An example is Cascade Microtech’s recently released probe system, the EPS200MMW (Fig. 1). This pre-configured probing package handles manual 200 mm on-wafer measurements. The EPS200MMW is capable of providing measurements for advanced applications above 67 GHz, specifically targeting the 200 to 300 GHz frequency range and higher. Designed to provide functionality to achieve fast and accurate measurements, the EPS200MMW offers many key benefits.

To achieve accurate and repeatable measurement results, probe placement with submicron accuracy on calibration substrates and devices under test (DUTs) is critical. This need is even greater at frequencies from 200 to 300 GHz and higher. The EPS200MMW addresses this need with its solid-cast frame, along with a platen featuring four-point support. Those aspects enable the EPS200MMW to deliver superior stability, which allows high accuracy to be easily achieved. High-quality contacts are maintained throughout measurements by means of an integrated vibration-isolation solution.

In addition, the EPS200MMW provides a short signal path from instrument to device, enabling high dynamic range and directivity to be achieved without compromising electrical accuracy and mechanical stability. Its fine-glide chuck stage also provides coarse movement with wide-ranging capability as well as being able to provide fine movement in the submicron range. The EPS200MMW includes the WinCal XE on-wafer calibration software, which allows calibration accuracy to be achieved at terahertz frequencies. The EPS200MMW is also designed for upgradeability, enabling it to be easily reconfigured to meet future project requirements.

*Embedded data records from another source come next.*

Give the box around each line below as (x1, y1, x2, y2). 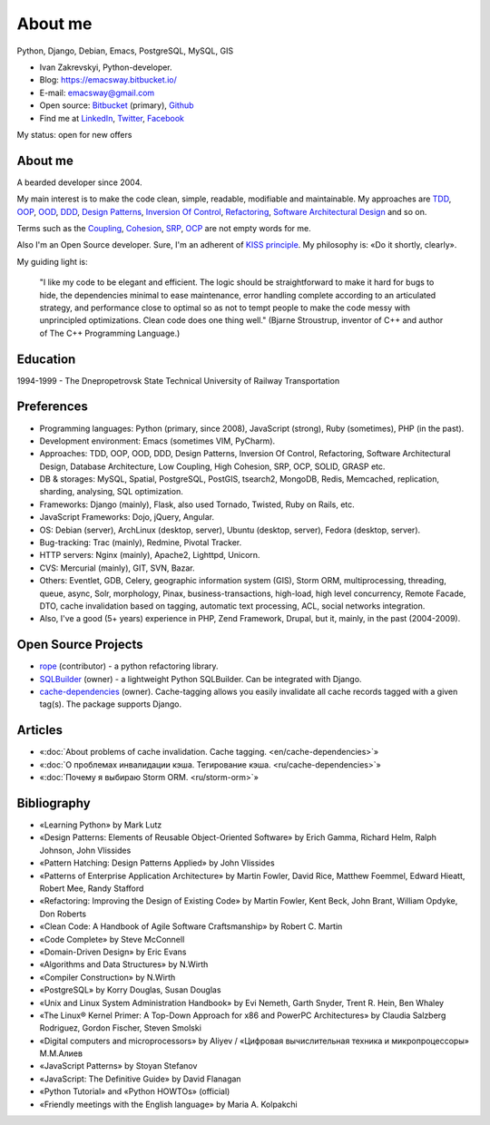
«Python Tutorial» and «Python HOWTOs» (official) (39, 1086, 230, 1097)
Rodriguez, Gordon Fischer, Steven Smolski (39, 1022, 201, 1033)
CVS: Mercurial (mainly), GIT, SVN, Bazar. (39, 562, 195, 573)
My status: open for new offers (16, 129, 132, 140)
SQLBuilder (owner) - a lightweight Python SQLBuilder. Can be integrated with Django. (39, 673, 362, 684)
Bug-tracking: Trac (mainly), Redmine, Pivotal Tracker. (39, 537, 242, 548)
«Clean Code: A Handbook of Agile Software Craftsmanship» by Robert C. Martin (39, 921, 343, 932)
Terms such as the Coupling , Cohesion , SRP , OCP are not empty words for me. (16, 222, 312, 233)
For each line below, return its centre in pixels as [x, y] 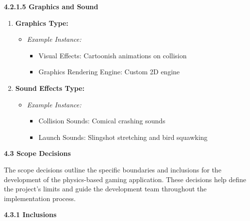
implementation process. [40, 198]
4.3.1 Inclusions [30, 214]
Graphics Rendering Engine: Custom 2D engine [109, 72]
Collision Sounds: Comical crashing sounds [102, 121]
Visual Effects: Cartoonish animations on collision [113, 55]
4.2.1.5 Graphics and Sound [51, 6]
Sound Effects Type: [50, 88]
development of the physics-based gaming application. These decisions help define [125, 179]
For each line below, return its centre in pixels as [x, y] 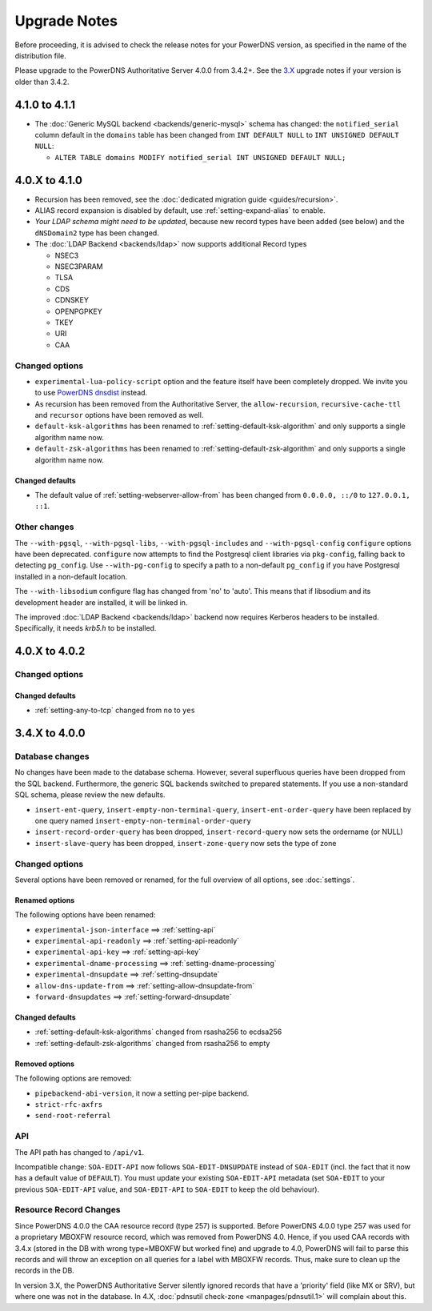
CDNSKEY [72, 300]
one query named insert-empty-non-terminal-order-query [143, 821]
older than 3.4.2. [42, 82]
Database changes [52, 756]
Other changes [44, 527]
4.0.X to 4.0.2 [50, 651]
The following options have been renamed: [85, 915]
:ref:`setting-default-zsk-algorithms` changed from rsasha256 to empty [152, 1043]
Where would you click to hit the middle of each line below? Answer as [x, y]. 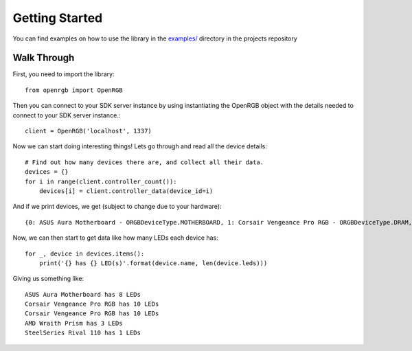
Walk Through [44, 58]
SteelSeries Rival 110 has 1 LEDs [83, 333]
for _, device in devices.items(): [85, 253]
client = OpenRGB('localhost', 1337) [89, 131]
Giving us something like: [48, 279]
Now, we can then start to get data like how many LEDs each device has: [116, 238]
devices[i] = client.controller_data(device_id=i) [126, 191]
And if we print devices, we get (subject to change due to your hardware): [117, 207]

The EPS200MW provides manual probing measurements, but the company is also delivering advanced semi-automatic probing systems. The Summit Series probe station from Cascade Microtech is a 200-mm fully integrated semi-automated on-wafer terahertz probing system. Calibrated measurement results can be achieved at frequencies from 140 GHz to 1.1 THz. The probe station can be configured with programmable positioners to allow rapid and repeatable submicron positioning accuracy, ensuring high precision at the probe tip.

Interchangeable Modules

With its family of manual, semi-automatic, and fully automatic probing systems, SemiProbe also provides probing solutions to meet test requirements. The company’s Probe System for Life (PS4L) series of wafer probing systems is based on its patented adaptive architecture technology (Fig. 2). Unlike traditional systems, this technology allows all foundation modules, such as bases, stages, chucks, optics, manipulators, and more, to be interchangeable. As the environment or test conditions change, SemiProbe systems can be transformed on-site to meet these new demands, thus providing testing time and cost benefits.

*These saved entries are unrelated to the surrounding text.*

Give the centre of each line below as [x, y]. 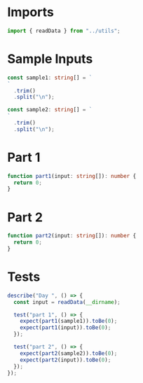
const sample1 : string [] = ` [50, 78]
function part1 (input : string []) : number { [72, 176]
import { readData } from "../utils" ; [64, 31]
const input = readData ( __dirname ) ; [67, 302]
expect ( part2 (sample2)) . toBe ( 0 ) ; [69, 353]
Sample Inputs [50, 59]
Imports [30, 12]
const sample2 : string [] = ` [50, 110]
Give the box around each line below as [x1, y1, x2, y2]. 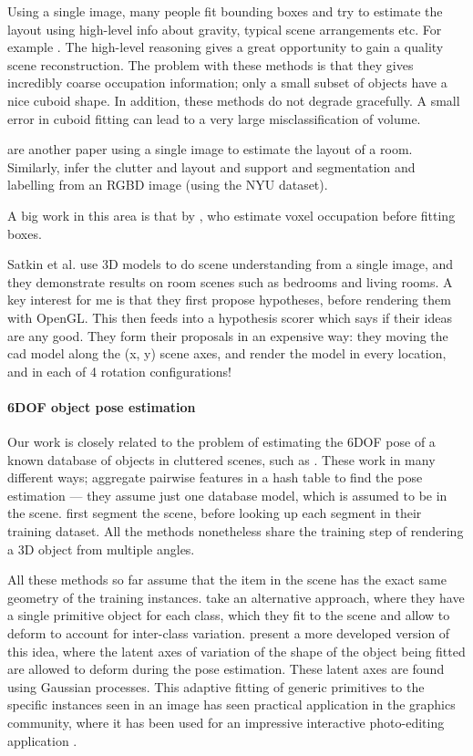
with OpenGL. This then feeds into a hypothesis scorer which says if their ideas [7, 307, 452, 326]
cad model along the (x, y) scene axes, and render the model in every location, [7, 344, 447, 363]
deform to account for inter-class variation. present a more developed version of [7, 624, 450, 643]
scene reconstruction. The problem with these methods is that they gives [7, 55, 414, 74]
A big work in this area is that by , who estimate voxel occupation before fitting [7, 205, 456, 224]
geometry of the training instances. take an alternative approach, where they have [7, 587, 465, 606]
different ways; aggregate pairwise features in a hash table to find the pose [7, 468, 423, 487]
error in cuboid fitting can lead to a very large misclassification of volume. [7, 109, 421, 128]
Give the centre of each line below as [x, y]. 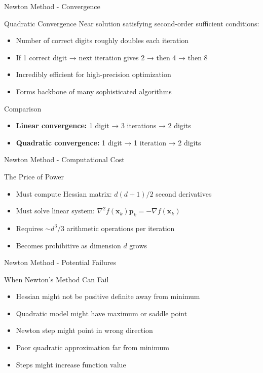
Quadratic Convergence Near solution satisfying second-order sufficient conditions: [132, 23]
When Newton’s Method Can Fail [57, 279]
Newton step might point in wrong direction [84, 330]
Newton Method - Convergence [52, 6]
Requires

The PS4L’s platen has a large surface, which accommodates multiple probe types, environmental chambers, and instrumentation. All SemiProbe semi-automatic and fully automatic systems operate on the PILOT control application suite, which is designed employing SemiProbe’s adaptive architecture. PILOT’s object-oriented software allows users to integrate the probe system quickly and easily with a broad array of test instrumentation. Drivers for most types of test instrumentation are readily available. In addition, new interfaces can easily be added.

Flexibility also is a goal for J microTechnology, which offers a line of probe stations for researchers, designers, and quality-control professionals. With an emphasis on supplying affordable probe stations in today’s market, these units are used for material research, semiconductor, solar, nanotechnology, and medical sensor applications.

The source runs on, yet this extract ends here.